Recently, I was treated to a session on diversity. This was learning about stereotypes, and how they can live in the work place. I found this interesting for several reasons. For one, very sensitive issues on race, sexuality, and gender were brought up - as if we were discussing favorite cake recipes. No punches pulled, we just went straight for the facts. The leader of the session did a good job.

I was imagining that it could have gone out of control. Finding out about co - workers prejudices, and beliefs (a.k.a. morals) is always a tough thing for me, especially because I do not bring my private life to work. This lead to many conversations, etc. I thought I had escaped the day without really learning too much about anyone. Shall I say I was wrong?

Stereotypes about homosexuality are awful. I loved the trainer because the word "orientation" was used, not "choice". I loved the trainer because the subject was treated with respect, and not looked at as the "alternate life style".

So, to all those tough guys, who like to note that I sleep with men, I say "so does your mother".

I also don't like that people say "men", because I only spend my time with one man.

This is one of the stereotypes that really sent me off my gourd. Not all gay men want to have sex with every single man they walk past. Many of us are in successful relationships with other bright, well dressed, educated guys. We have families. Our living rooms are not disco strobe parties on the weekend, and surprise: we don't all wear tight jeans.

I only mention this because when the strereotype was mentioned, a few people rushed in, and agreed...perhaps before they realized that this was the part of the conversation you were at least secretly allowed to think things, but not actually say them outloud. Oops. Talk about sensitive.

At any rate, this blog is about librarians. Well, this librarian.

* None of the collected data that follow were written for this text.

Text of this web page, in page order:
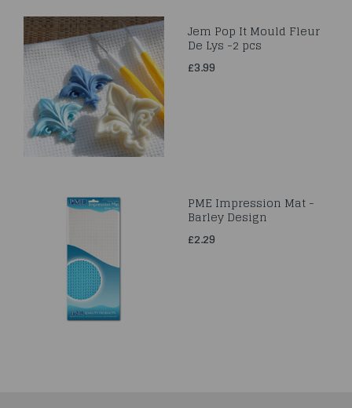
Jem Pop It Mould Fleur
De Lys -2 pcs
£3.99
PME Impression Mat -
Barley Design
£2.29
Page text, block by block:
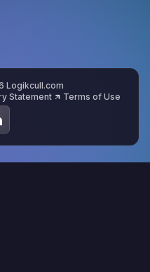
Logikcull.com
Statement Terms of Use
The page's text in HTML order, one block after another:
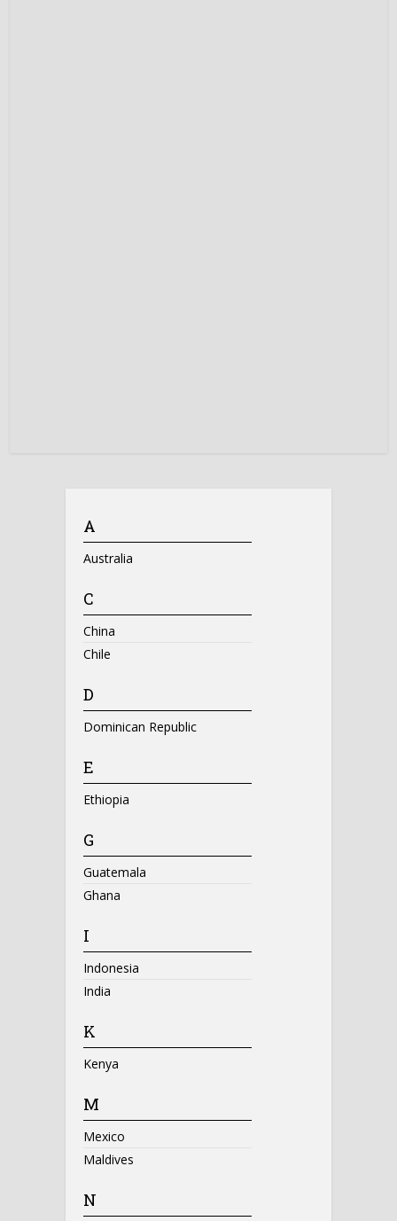
A
Australia
C
China
Chile
D
Dominican Republic
E
Ethiopia
G
Guatemala
Ghana
I
Indonesia
India
K
Kenya
M
Mexico
Maldives
N
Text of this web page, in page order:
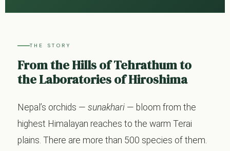
THE STORY
From the Hills of Tehrathum to
the Laboratories of Hiroshima
Nepal’s orchids — sunakhari — bloom from the
highest Himalayan reaches to the warm Terai
plains. There are more than 500 species of them.
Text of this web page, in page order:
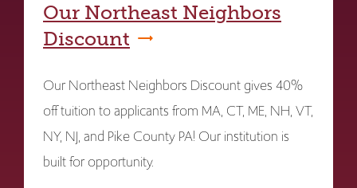
Our Northeast Neighbors
Discount
Our Northeast Neighbors Discount gives 40%
off tuition to applicants from MA, CT, ME, NH, VT,
NY, NJ, and Pike County PA! Our institution is
built for opportunity.
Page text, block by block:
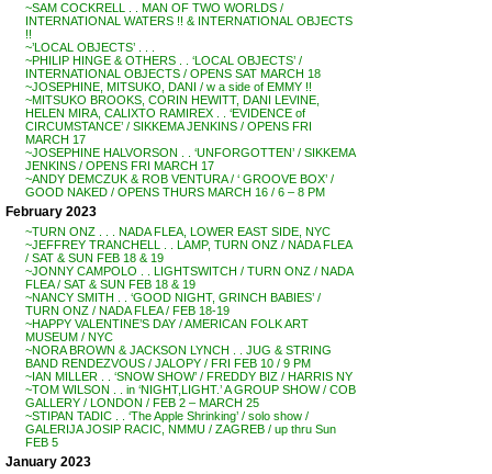
~SAM COCKRELL . . MAN OF TWO WORLDS /
INTERNATIONAL WATERS !! & INTERNATIONAL OBJECTS
!!
~’LOCAL OBJECTS’ . . .
~PHILIP HINGE & OTHERS . . ‘LOCAL OBJECTS’ /
INTERNATIONAL OBJECTS / OPENS SAT MARCH 18
~JOSEPHINE, MITSUKO, DANI / w a side of EMMY !!
~MITSUKO BROOKS, CORIN HEWITT, DANI LEVINE,
HELEN MIRA, CALIXTO RAMIREX . . ‘EVIDENCE of
CIRCUMSTANCE’ / SIKKEMA JENKINS / OPENS FRI
MARCH 17
~JOSEPHINE HALVORSON . . ‘UNFORGOTTEN’ / SIKKEMA
JENKINS / OPENS FRI MARCH 17
~ANDY DEMCZUK & ROB VENTURA / ‘ GROOVE BOX’ /
GOOD NAKED / OPENS THURS MARCH 16 / 6 – 8 PM
February 2023
~TURN ONZ . . . NADA FLEA, LOWER EAST SIDE, NYC
~JEFFREY TRANCHELL . . LAMP, TURN ONZ / NADA FLEA
/ SAT & SUN FEB 18 & 19
~JONNY CAMPOLO . . LIGHTSWITCH / TURN ONZ / NADA
FLEA / SAT & SUN FEB 18 & 19
~NANCY SMITH . . ‘GOOD NIGHT, GRINCH BABIES’ /
TURN ONZ / NADA FLEA / FEB 18-19
~HAPPY VALENTINE’S DAY / AMERICAN FOLK ART
MUSEUM / NYC
~NORA BROWN & JACKSON LYNCH . . JUG & STRING
BAND RENDEZVOUS / JALOPY / FRI FEB 10 / 9 PM
~IAN MILLER . . ‘SNOW SHOW’ / FREDDY BIZ / HARRIS NY
~TOM WILSON . . in ‘NIGHT,LIGHT.’ A GROUP SHOW / COB
GALLERY / LONDON / FEB 2 – MARCH 25
~STIPAN TADIC . . ‘The Apple Shrinking’ / solo show /
GALERIJA JOSIP RACIC, NMMU / ZAGREB / up thru Sun
FEB 5
January 2023
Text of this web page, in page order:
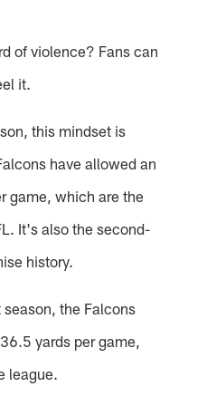
of violence? Fans can
it.
this mindset is
have allowed an
game, which are the
It's also the second-
history.
the Falcons
yards per game,
league.
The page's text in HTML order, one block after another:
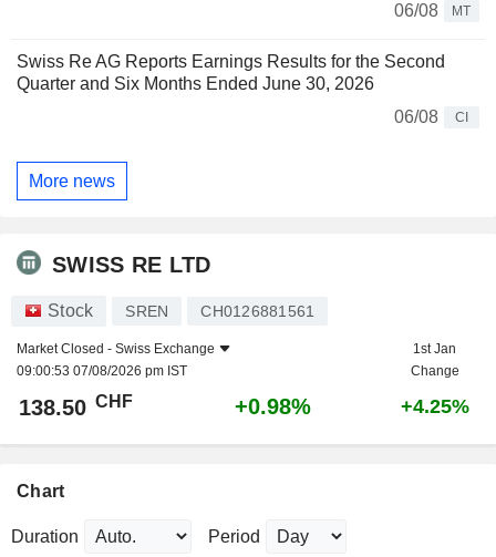
06/08
MT
Swiss Re AG Reports Earnings Results for the Second
Quarter and Six Months Ended June 30, 2026
06/08
CI
More news
SWISS RE LTD
Stock SREN CH0126881561
Market Closed - Swiss Exchange
09:00:53 07/08/2026 pm IST
1st Jan
Change
138.50 CHF +0.98% +4.25%
Chart
Duration Period
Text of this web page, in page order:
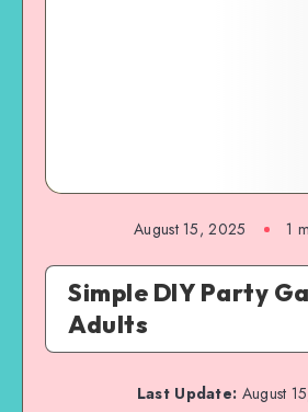
August 15, 2025 1
Simple DIY Party
Adults
Last Update: August
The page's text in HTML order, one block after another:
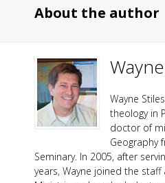
About the author
Wayne
theology in
doctor of
Geography
Seminary. In 2005, after
years, Wayne joined the staff
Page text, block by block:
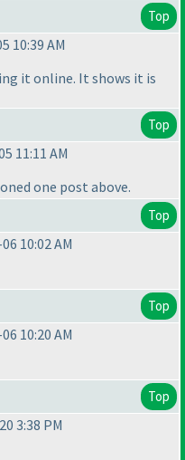
Top
10:39 AM
it online. It shows it is
Top
11:11 AM
one post above.
Top
10:02 AM
Top
10:20 AM
Top
3:38 PM

Believe it or not, I do not talk about my personal life at work. I think most of my co-workers know that I have someone special in my life. But that may be about it. I'd like to think that I lend a positive light to ideas that some may carry about being gay.

I'm educated.
I'm well dressed.
I'm in a committed relationship.
I show up to work everyday.
I have a good relationship with my family.
Excitement on the weekend stems from finishing or NEARLY finishing the NYT Sunday Crossword Puzzle.

I'm not an ignorant slut, who spends all spare time clubbing and soliciting the male species.

I sadly learned that is what some people think gay folks do. To you I say:" do not collect $200, and go straight to jail".

It is true that some gay men do this. It is also true some straight women do this. The same people who wouldn't say "women are sluts" will say it about gays. Go figure. It amazes me when the oppressed oppress.

Moral of this blog: Don't you wish your boyfriend was hot like me?